↓↓↓
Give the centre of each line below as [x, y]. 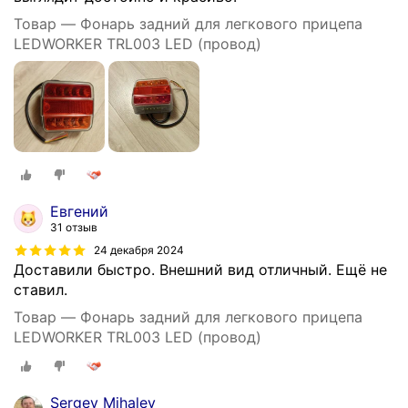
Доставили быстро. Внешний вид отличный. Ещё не [200, 270]
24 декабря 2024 [139, 250]
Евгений [79, 212]
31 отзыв [74, 228]
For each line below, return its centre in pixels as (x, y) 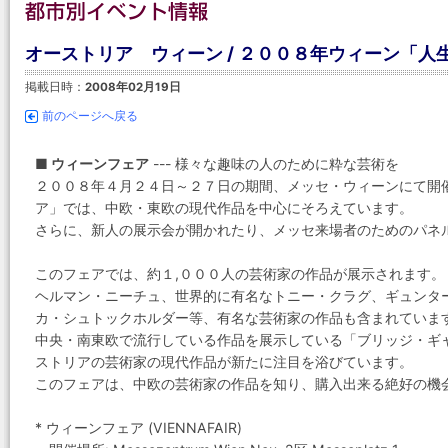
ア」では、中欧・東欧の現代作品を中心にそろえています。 (224, 207)
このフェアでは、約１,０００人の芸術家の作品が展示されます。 (240, 273)
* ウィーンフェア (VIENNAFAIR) (138, 427)
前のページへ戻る (90, 116)
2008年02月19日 (133, 87)
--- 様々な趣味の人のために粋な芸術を (274, 163)
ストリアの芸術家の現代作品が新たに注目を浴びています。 (224, 361)
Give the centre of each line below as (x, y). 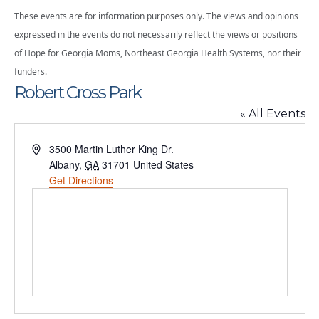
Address (49, 148)
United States (164, 165)
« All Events (272, 114)
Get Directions (82, 181)
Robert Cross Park (77, 93)
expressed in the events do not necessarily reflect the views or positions (156, 35)
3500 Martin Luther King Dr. (112, 149)
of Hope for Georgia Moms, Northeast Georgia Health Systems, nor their (157, 53)
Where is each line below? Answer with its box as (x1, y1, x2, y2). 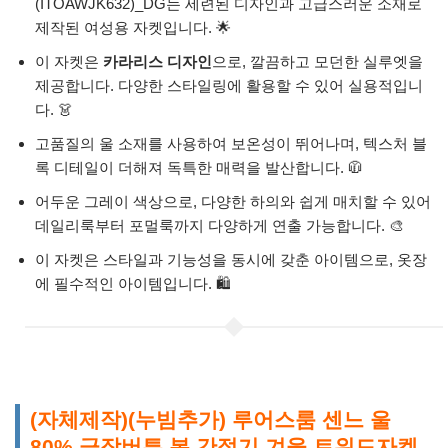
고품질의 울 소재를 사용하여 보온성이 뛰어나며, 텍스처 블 (35, 134, 427, 152)
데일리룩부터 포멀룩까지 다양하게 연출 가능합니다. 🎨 (35, 216, 404, 234)
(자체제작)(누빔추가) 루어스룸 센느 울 (30, 407, 391, 431)
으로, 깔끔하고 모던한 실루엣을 (212, 52, 423, 70)
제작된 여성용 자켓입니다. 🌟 (35, 18, 231, 36)
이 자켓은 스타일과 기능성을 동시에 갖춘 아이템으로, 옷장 (35, 250, 427, 268)
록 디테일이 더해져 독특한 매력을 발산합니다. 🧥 (35, 158, 363, 176)
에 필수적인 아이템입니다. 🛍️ (35, 274, 231, 292)
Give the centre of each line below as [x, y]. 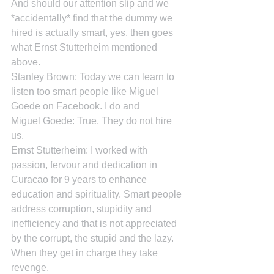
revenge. [30, 268]
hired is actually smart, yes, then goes [93, 33]
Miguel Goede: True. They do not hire [93, 121]
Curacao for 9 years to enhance [80, 180]
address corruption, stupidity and [83, 209]
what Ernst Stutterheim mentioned [85, 47]
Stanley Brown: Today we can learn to [94, 77]
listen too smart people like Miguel [86, 91]
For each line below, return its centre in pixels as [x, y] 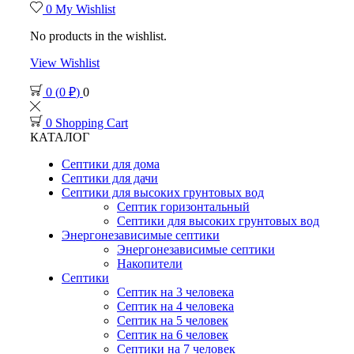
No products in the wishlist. [98, 36]
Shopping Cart [92, 123]
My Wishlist [85, 9]
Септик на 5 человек [173, 320]
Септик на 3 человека [175, 292]
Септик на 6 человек [173, 335]
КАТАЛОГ [60, 137]
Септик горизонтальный [183, 207]
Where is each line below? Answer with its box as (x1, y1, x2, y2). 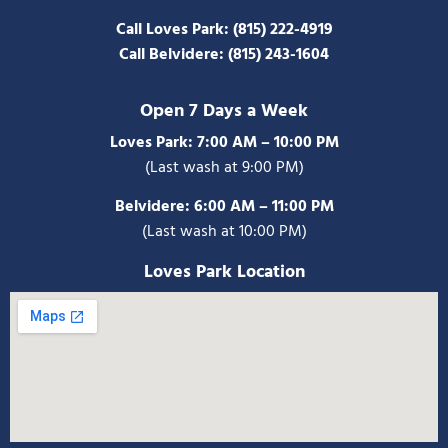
↑↑↑
> [REQUIRED ACTION] Write out exactly the lines from the line containing "United States (164, 165)" through the last line of the listing above, please, and leave out any pictures.

> [RESPONSE TO THIS TASK]
United States (164, 165)
« All Events (272, 114)
Get Directions (82, 181)
Robert Cross Park (77, 93)
expressed in the events do not necessarily reflect the views or positions (156, 35)
3500 Martin Luther King Dr. (112, 149)
of Hope for Georgia Moms, Northeast Georgia Health Systems, nor their (157, 53)
Where is each line below? Answer with its box as (x1, y1, x2, y2). 
고품질의 울 소재를 사용하여 보온성이 뛰어나며, 텍스처 블 (35, 134, 427, 152)
데일리룩부터 포멀룩까지 다양하게 연출 가능합니다. 🎨 (35, 216, 404, 234)
(자체제작)(누빔추가) 루어스룸 센느 울 (30, 407, 391, 431)
으로, 깔끔하고 모던한 실루엣을 (212, 52, 423, 70)
제작된 여성용 자켓입니다. 🌟 (35, 18, 231, 36)
이 자켓은 스타일과 기능성을 동시에 갖춘 아이템으로, 옷장 (35, 250, 427, 268)
록 디테일이 더해져 독특한 매력을 발산합니다. 🧥 (35, 158, 363, 176)
에 필수적인 아이템입니다. 🛍️ (35, 274, 231, 292)
Give the centre of each line below as [x, y]. 
revenge. [30, 268]
hired is actually smart, yes, then goes [93, 33]
Miguel Goede: True. They do not hire [93, 121]
Curacao for 9 years to enhance [80, 180]
address corruption, stupidity and [83, 209]
what Ernst Stutterheim mentioned [85, 47]
Stanley Brown: Today we can learn to [94, 77]
listen too smart people like Miguel [86, 91]
For each line below, return its centre in pixels as [x, y] 
No products in the wishlist. [98, 36]
Shopping Cart [92, 123]
My Wishlist [85, 9]
Септик на 5 человек [173, 320]
Септик на 3 человека [175, 292]
Септик на 6 человек [173, 335]
КАТАЛОГ [60, 137]
Септик горизонтальный [183, 207]
Where is each line below? Answer with its box as (x1, y1, x2, y2). 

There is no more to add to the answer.